Mainz Biomed previously reported stockholders’ equity of $641,600, below the $2.5 million minimum in Nasdaq Listing Rule 5550(b)(1). After receiving a total equity investment of $6 million in preferred shares in February and March 2026 and reducing monthly expenditures, the company believes its stockholders’ equity now exceeds $2.5 million and that it is currently in compliance with the Nasdaq listing requirement.
Mainz Biomed N.V. reported a net loss of $16.2 million for 2025 and disclosed substantial doubt about its ability to continue as a going concern. Revenue fell to $0.5 million, mainly from ColoAlert sales in Europe, while operating losses were driven by R&D, SG&A, and a $2.64 million impairment on colorectal cancer IP.
The company is exiting its colorectal cancer business, selling ColoAlert IP and focusing on a lower-cost pancreatic cancer screening program. It ended 2025 with $0.9 million in cash and a working capital deficit of about $1.9 million, and it later raised $6 million via preferred stock and a strategic investment from David Lazar that could control over 90% of fully diluted shares after shareholder approval.
Mainz also plans a strategic expansion into post-quantum cybersecurity under the Quantum Cyber brand and faces Nasdaq minimum bid price deficiency, with until September 16, 2026 to regain compliance. The audit opinion highlights going-concern risk, and the company expects to rely on additional equity and debt financing to fund operations.

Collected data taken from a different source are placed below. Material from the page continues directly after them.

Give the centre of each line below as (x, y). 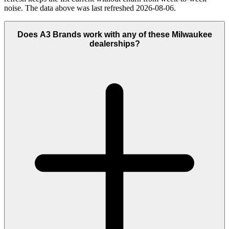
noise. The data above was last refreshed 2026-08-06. (90, 8)
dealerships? (114, 44)
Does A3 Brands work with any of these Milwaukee (114, 35)
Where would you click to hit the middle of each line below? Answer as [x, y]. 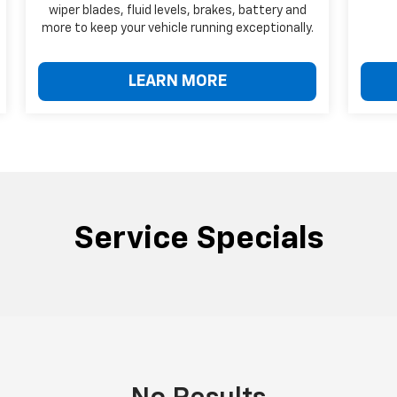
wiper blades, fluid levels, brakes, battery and [177, 11]
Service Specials [198, 240]
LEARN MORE [177, 82]
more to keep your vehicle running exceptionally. [177, 29]
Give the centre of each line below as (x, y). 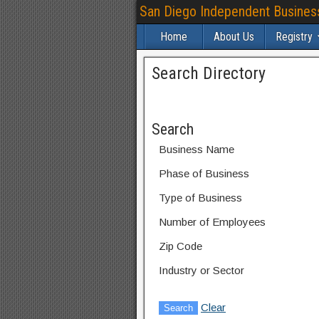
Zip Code (181, 246)
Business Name (197, 149)
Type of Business (200, 198)
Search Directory (209, 73)
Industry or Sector (202, 270)
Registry (294, 37)
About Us (234, 37)
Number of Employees (212, 222)
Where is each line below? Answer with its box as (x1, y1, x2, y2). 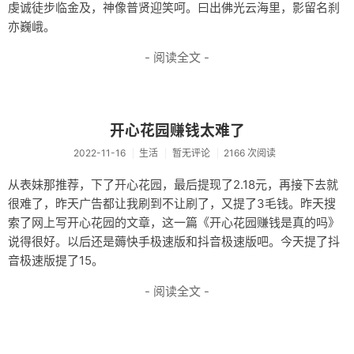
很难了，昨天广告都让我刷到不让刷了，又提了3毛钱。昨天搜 (8, 196, 336, 211)
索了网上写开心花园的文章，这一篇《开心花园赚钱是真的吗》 (8, 215, 340, 230)
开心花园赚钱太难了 (109, 122, 245, 141)
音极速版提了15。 (8, 253, 104, 268)
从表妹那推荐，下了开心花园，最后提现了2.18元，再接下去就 (8, 177, 338, 192)
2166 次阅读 (223, 147, 276, 159)
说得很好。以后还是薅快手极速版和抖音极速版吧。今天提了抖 (8, 234, 340, 249)
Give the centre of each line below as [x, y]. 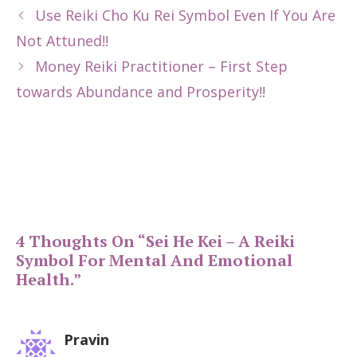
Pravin [86, 339]
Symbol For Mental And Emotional [154, 260]
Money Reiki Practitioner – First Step [161, 66]
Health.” [49, 279]
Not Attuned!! [62, 40]
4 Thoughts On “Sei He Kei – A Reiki [155, 241]
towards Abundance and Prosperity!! [141, 91]
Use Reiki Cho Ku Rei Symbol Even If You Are [185, 15]
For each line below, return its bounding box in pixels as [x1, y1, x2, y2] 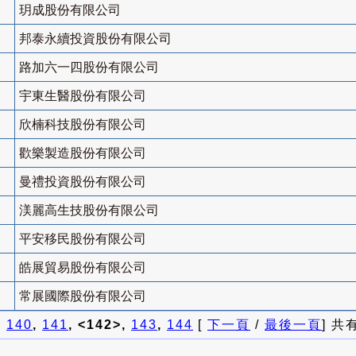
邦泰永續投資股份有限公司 [19, 32, 172, 46]
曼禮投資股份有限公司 [19, 175, 146, 189]
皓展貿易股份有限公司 [19, 261, 146, 275]
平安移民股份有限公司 [19, 232, 146, 246]
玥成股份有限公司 [19, 3, 121, 17]
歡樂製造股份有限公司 [19, 146, 146, 161]
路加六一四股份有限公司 [19, 60, 159, 75]
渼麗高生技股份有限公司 [19, 203, 159, 218]
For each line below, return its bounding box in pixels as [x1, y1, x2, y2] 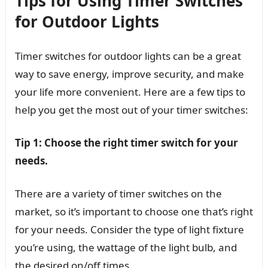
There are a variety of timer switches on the [14, 187, 222, 201]
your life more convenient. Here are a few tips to [14, 85, 245, 99]
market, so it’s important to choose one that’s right [14, 205, 253, 219]
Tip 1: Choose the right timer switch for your [14, 136, 238, 150]
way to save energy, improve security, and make [14, 67, 244, 81]
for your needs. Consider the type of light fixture [14, 223, 244, 237]
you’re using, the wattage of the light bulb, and [14, 240, 237, 255]
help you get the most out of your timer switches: [14, 103, 248, 117]
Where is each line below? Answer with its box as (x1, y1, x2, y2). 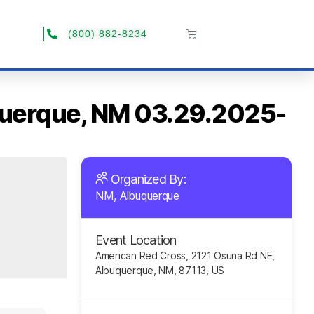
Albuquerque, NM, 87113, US (95, 264, 224, 276)
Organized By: (107, 172, 189, 186)
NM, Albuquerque (95, 189, 179, 203)
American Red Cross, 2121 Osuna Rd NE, (95, 250, 275, 261)
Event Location (95, 233, 177, 247)
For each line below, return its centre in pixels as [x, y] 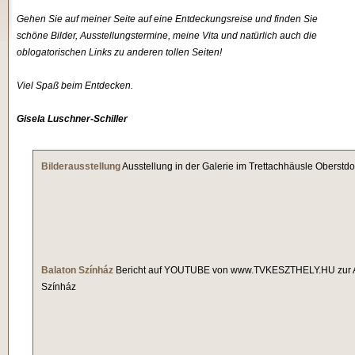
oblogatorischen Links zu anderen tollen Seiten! [119, 52]
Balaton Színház [77, 270]
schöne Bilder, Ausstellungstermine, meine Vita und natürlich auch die [167, 36]
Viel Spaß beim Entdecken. [75, 86]
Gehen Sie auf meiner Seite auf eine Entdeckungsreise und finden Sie [167, 19]
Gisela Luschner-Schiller [72, 119]
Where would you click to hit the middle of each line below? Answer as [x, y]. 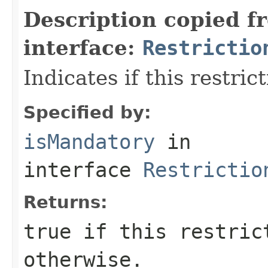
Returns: [66, 202]
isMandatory [89, 141]
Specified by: [87, 112]
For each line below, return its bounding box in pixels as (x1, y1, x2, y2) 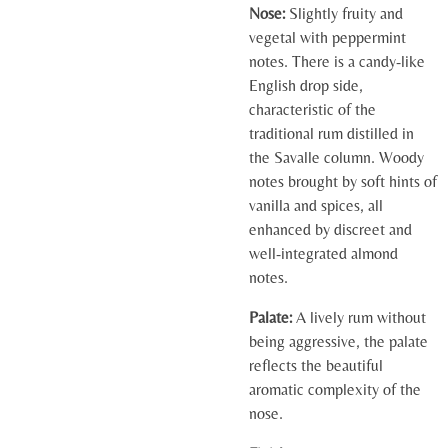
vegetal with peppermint (249, 28, 406, 47)
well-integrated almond (249, 244, 398, 263)
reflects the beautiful (249, 356, 383, 375)
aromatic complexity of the (249, 380, 421, 399)
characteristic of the (249, 100, 376, 119)
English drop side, (249, 76, 363, 95)
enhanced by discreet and (249, 220, 412, 239)
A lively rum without (292, 308, 426, 327)
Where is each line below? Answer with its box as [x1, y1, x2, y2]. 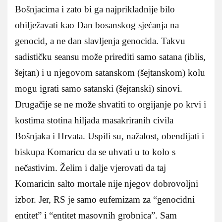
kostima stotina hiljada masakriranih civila [15, 115, 173, 126]
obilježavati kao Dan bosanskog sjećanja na [15, 20, 179, 31]
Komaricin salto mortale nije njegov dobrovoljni [15, 178, 198, 189]
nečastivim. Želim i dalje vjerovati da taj [15, 163, 166, 173]
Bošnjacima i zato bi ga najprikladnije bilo [15, 4, 175, 15]
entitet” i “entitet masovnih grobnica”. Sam [15, 210, 177, 221]
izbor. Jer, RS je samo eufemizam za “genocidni [15, 194, 195, 205]
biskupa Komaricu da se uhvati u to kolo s [15, 147, 175, 158]
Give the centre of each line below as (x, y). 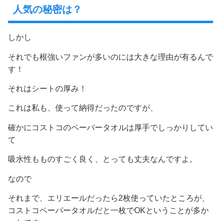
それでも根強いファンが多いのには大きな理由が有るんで (110, 57)
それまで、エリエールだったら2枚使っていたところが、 (109, 198)
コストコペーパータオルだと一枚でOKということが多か (108, 210)
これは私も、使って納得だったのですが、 (83, 108)
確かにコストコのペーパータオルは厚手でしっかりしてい (110, 127)
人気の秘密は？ (47, 10)
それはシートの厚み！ (47, 89)
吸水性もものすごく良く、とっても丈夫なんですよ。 (103, 159)
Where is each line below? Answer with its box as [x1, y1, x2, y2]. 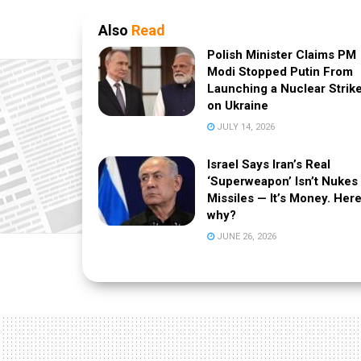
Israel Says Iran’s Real [207, 156, 330, 172]
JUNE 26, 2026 [214, 230, 276, 242]
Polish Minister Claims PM [207, 47, 356, 62]
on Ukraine [207, 98, 268, 113]
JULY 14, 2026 [214, 121, 275, 132]
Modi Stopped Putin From [207, 64, 353, 79]
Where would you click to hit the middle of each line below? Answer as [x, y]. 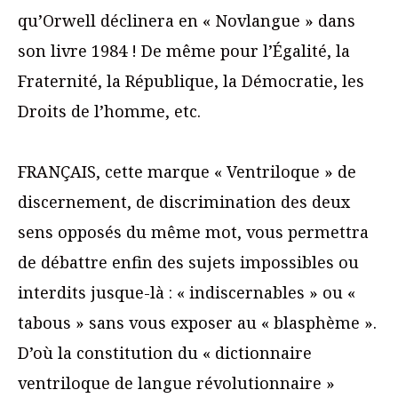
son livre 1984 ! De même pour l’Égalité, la [184, 51]
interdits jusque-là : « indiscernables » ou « [187, 293]
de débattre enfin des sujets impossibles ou [188, 263]
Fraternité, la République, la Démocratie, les [191, 81]
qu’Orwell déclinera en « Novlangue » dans [187, 21]
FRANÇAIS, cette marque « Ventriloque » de [187, 172]
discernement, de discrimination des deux [184, 202]
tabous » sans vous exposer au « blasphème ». [197, 323]
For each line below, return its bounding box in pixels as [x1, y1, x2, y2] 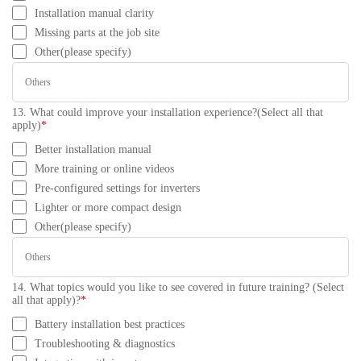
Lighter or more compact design [35, 201, 181, 214]
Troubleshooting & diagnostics [35, 338, 175, 350]
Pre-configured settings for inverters [35, 182, 200, 194]
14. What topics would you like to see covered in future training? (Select [12, 281, 344, 293]
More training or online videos [35, 163, 174, 175]
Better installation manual [35, 143, 151, 156]
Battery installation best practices [35, 318, 185, 330]
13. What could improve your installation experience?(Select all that [12, 106, 323, 118]
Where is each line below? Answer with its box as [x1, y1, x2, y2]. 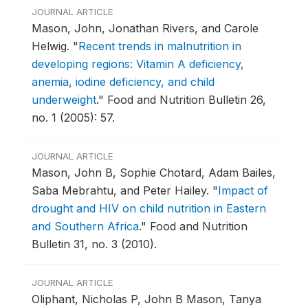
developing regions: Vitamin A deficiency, [32, 57, 244, 71]
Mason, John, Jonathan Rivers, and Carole [32, 21, 258, 36]
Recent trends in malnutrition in [78, 39, 241, 54]
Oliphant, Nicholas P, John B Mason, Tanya [32, 292, 261, 307]
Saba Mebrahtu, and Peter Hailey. [32, 184, 212, 198]
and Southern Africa [32, 219, 139, 234]
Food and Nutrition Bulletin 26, [107, 93, 266, 107]
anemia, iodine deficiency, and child [32, 75, 214, 89]
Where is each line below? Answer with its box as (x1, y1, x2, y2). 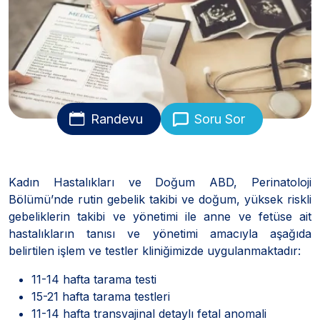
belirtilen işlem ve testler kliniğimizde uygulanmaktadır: (9, 243, 301, 258)
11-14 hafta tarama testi (31, 271, 156, 286)
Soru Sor (194, 111, 245, 126)
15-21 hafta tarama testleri (31, 289, 170, 304)
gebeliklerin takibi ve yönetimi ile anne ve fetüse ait (9, 209, 311, 224)
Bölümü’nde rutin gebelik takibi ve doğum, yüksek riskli (9, 191, 311, 206)
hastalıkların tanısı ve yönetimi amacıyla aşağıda (9, 226, 311, 241)
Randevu (91, 111, 143, 126)

Mainz Biomed N.V. has called an extraordinary shareholders’ meeting on April 22, 2026 to vote on a transformative financing and capital structure package, board changes and governance items. Shareholders are being asked to ratify Reliant CPA as auditor and approve issuances of ordinary shares underlying five series of preferred shares issued or to be issued to investor David E. Lazar to comply with Nasdaq Listing Rules 5635(b) and 5635(d). The preferred shares, once fully convertible, would represent in excess of 95% of issued and outstanding ordinary shares on a fully diluted basis after a planned second $3 million closing.
Further proposals would authorize specific conversion ratios for all five preferred series, increase authorized capital to up to 900,000,000 ordinary shares and 100,000,000 preferred shares on a post–reverse split basis, change the company’s name to Quantum Cyber N.V., and approve a reverse share split in a range of 1‑for‑2 to 1‑for‑100 to help regain Nasdaq’s $1.00 minimum bid price after a deficiency notice. Shareholders will also vote on appointing four directors (including Lazar as CEO), expanding the 2025 Omnibus Incentive Plan to 10,000,000 ordinary shares, updating the remuneration policy and formally approving board resolutions related to the Lazar purchase agreement. The company warns that failure to obtain approvals could block the final closing, leave restrictive covenants in place, constrain new financing and potentially force a sale of assets or receivership.